The leadership fight in the Food and Allied Workers’ Union (Fawu) and the alleged purge of supporters of former general secretary Katishi Masemola has ended up back in the courts and at the Commission for Conciliation, Mediation and Arbitration (CCMA).

And, in a bizarre turn of events, two deputy general secretaries of the union, Mayoyo Mngomezulu and Moleko Phakedi, have fired each other, with both claiming that the other has violated the union’s constitution.

The infighting over control of the union, the second largest affiliate of the South African Federation of Trade Unions (Saftu), has been going on since before the breakaway federation’s launch in 2017. 

It has intensified ahead of its elective congress, which has to be held before the end of the year.

In September, the union fired Masemola for misconduct over a R19.2-million write-off at its investment wing, Basebenzi Investment Group. 

He was also charged internally over using an additional R20-million in union funds to pay the investment company’s rent and operating expenses.

Masemola had been involved in a lengthy factional battle with a rival grouping in the union led by its president, Atwell Nazo, and Mngomezulu, ahead of his dismissal. Masemola had served as a director and acting chief executive officer of Basebenzi between 2006 and December 2018, and had survived an earlier dismissal.

Several of Masemola’s supporters, including August Mbhele in KwaZulu-Natal and Mthunzi Madondo in the Eastern Cape, have also been dismissed by the union leadership. All three have taken their cases to the CCMA.

On Thursday, Phakedi, who was elected as deputy general secretary of Saftu at its inaugural congress in 2017, made an urgent application in the labour court to stop Fawu from removing him from its payroll and stripping him of powers as an office-bearer. 

An earlier dismissal of Phakedi was set aside by the labour court late last month, but Fawu then issued him with a fresh letter removing him from office.

Mngomezulu said they had gone back to court to interdict Phakedi from doing Fawu work and receiving a salary from the union.

Saftu, he said, had undertaken to pay Phakedi’s salary from October 2019 in terms of an agreement between the national office-bearers of the union and the federation. 

“When Saftu was founded there was an issue about paying salaries as it was a new federation,”  Mngomezulu said. “Fawu undertook to fund the salary of the deputy general secretary, who was elected, as he came from Fawu, until Saftu was in a position to do so. Numsa (the National Union of Metalworkers of South Africa) did the same. The deputy general secretary appears to have his own agenda and has refused to allow the agreement to be implemented.’’ 

Last month, Phakedi in turn fired Mngomezulu, claiming that he was guilty of “gross insubordination” for ordering the union’s payroll department not to pay him his salary from October 2019.

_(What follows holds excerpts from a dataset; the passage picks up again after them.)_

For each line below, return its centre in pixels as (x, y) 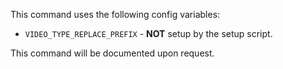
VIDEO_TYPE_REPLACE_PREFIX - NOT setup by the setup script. (148, 33)
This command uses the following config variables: (115, 14)
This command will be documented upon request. (112, 53)

In a letter of dismissal to his rival, Phakedi said Mngomezulu had “interfered’’ with his ability to carry out his duties as deputy general secretary. 

He said Mngomezulu had not been elected as deputy general secretary and was himself “misrepresenting’’ the union by claiming he was deputy secretary general, as he was a regional official of the Free State and the Northern Cape who was a temporary employee at Fawu’s head office.

Mngomezulu dismissed Phakedi’s claims, saying he was no longer a Fawu official.

Mngomezulu said Fawu’s national executive committee (NEC) would set a date for its national congress when it met later this month. 

He confirmed that Masemola, Madondo and Mbhele had taken the union to the CCMA over their dismissals.

Mngomezulu said the NEC had appointed Werksmans Attorneys to probe what went wrong in Basebenzi, and that the union would decide on what action to take thereafter.

Masemola’s challenge to his dismissal will be heard at the CCMA on April 14, with a pre-arbitration conference taking place in the next week or so.

“I am not accepting the dismissal. I hope to clear my name and cleanse my reputation, and return to the post. I will then resign and hand over the reins to a younger generation,” he said.

Masemola said he and his supporters were being purged as part of a “factional’’ issue and that the dispute was over leadership, and not ideological differences over whether or not to return to the Cosatu union federation.

Last year, the union narrowly avoided being deregistered by the labour department over its failure to submit financial statements for several years.

However, Mngomezulu said the union was now up to date with its commitments to the department and was stabilising, having held several successful provincial congresses in preparation for national congress.